The input:

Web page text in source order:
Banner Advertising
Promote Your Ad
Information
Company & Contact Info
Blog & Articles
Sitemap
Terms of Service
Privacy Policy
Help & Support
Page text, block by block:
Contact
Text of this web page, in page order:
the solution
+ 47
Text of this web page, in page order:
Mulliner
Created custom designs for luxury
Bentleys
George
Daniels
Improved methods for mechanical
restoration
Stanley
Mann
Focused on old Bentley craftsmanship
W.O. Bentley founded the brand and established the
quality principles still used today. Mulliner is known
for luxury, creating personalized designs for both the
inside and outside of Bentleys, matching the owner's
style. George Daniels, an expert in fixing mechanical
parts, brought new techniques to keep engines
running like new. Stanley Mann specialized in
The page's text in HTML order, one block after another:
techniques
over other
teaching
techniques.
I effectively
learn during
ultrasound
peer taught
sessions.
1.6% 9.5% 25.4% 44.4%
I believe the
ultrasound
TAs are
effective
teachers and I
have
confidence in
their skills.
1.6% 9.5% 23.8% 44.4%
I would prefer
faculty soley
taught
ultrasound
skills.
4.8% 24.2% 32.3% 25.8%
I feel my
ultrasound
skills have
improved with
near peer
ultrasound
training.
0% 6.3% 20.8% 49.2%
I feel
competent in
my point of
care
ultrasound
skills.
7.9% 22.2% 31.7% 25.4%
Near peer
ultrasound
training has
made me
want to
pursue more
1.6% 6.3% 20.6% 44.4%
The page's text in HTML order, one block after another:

Brief:
Once the listing has been read, copy every line of it exactly.

Expected output:
Web page text in source order:
Banner Advertising
Promote Your Ad
Information
Company & Contact Info
Blog & Articles
Sitemap
Terms of Service
Privacy Policy
Help & Support
Page text, block by block:
Contact
Text of this web page, in page order:
the solution
+ 47
Text of this web page, in page order:
Mulliner
Created custom designs for luxury
Bentleys
George
Daniels
Improved methods for mechanical
restoration
Stanley
Mann
Focused on old Bentley craftsmanship
W.O. Bentley founded the brand and established the
quality principles still used today. Mulliner is known
for luxury, creating personalized designs for both the
inside and outside of Bentleys, matching the owner's
style. George Daniels, an expert in fixing mechanical
parts, brought new techniques to keep engines
running like new. Stanley Mann specialized in
The page's text in HTML order, one block after another:
techniques
over other
teaching
techniques.
I effectively
learn during
ultrasound
peer taught
sessions.
1.6% 9.5% 25.4% 44.4%
I believe the
ultrasound
TAs are
effective
teachers and I
have
confidence in
their skills.
1.6% 9.5% 23.8% 44.4%
I would prefer
faculty soley
taught
ultrasound
skills.
4.8% 24.2% 32.3% 25.8%
I feel my
ultrasound
skills have
improved with
near peer
ultrasound
training.
0% 6.3% 20.8% 49.2%
I feel
competent in
my point of
care
ultrasound
skills.
7.9% 22.2% 31.7% 25.4%
Near peer
ultrasound
training has
made me
want to
pursue more
1.6% 6.3% 20.6% 44.4%
The page's text in HTML order, one block after another:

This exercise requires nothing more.